Fibrinogen disorders are rare conditions that are classified as either qualitative (type II) or quantitative (type I). Dysfibrinogenemia is a term used to describe a qualitative (ie, functional) fibrinogen disorder wherein abnormality in the fibrin molecule results in defective fibrin clot formation. The other qualitative fibrinogen disorder, hypodysfibrinogenemia, is characterized by both defective clot formation and reduced fibrinogen antigen levels.
In quantitative fibrinogen disorders, only the amount of fibrinogen in circulation is affected. Hypofibrinogenemia is characterized by low fibrinogen levels, whereas afibrinogenemia, an autosomal recessive disease, is characterized by the complete deficiency of fibrinogen.[1]

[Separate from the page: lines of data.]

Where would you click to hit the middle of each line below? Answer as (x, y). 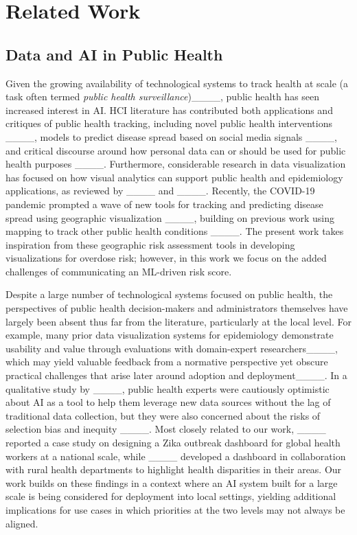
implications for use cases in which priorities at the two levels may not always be (175, 509)
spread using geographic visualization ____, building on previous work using (170, 217)
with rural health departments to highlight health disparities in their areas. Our (174, 469)
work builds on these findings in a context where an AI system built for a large (172, 482)
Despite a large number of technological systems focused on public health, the (169, 294)
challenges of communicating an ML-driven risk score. (119, 271)
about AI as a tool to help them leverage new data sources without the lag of (168, 402)
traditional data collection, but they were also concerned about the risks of (163, 415)

Congenital dysfibrinogenemia can be inherited in an autosomal-dominant, codominant, or autosomal-recessive pattern affecting the fibrinogen alpha, fibrinogen beta, or fibrinogen gamma genes. More than 100 mutations that result in the phenotype of abnormal fibrinogen have been identified; over 90% of those are point missense mutations.[2]
Dysfibrinogenemia may also be acquired. Chronic liver disease is the most common cause; up to 50% of patients with severe liver disease secondary to cirrhosis, hepatoma, or hepatitis exhibit bleeding complications.[3] Other causes of acquired dysfibrinogenemia include chronic malignancies and autoimmune diseases. A case of acquired dysfibrinogenemia caused by an autoantibody that inhibited fibrin polymerization in a patient previously diagnosed with MELAS (mitochondrial myopathy, encephalopathy, lactic acidosis, strokelike episodes) has also been reported.[4]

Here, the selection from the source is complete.